Given records:

┏━━

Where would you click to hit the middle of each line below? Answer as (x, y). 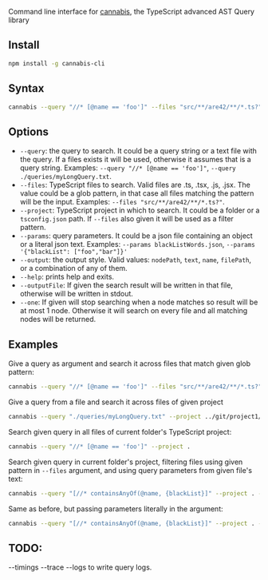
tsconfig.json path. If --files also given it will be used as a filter (126, 219)
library (19, 20)
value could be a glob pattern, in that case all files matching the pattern (137, 193)
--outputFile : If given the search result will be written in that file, (126, 285)
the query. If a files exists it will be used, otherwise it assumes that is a (135, 160)
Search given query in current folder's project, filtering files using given (126, 462)
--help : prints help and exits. (67, 277)
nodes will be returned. (58, 320)

┗━━

Find every line above that contains the word "files", and return each one.

tsconfig.json path. If --files also given it will be used as a filter (126, 219)
value could be a glob pattern, in that case all files matching the pattern (137, 193)
the query. If a files exists it will be used, otherwise it assumes that is a (135, 160)
Search given query in current folder's project, filtering files using given (126, 462)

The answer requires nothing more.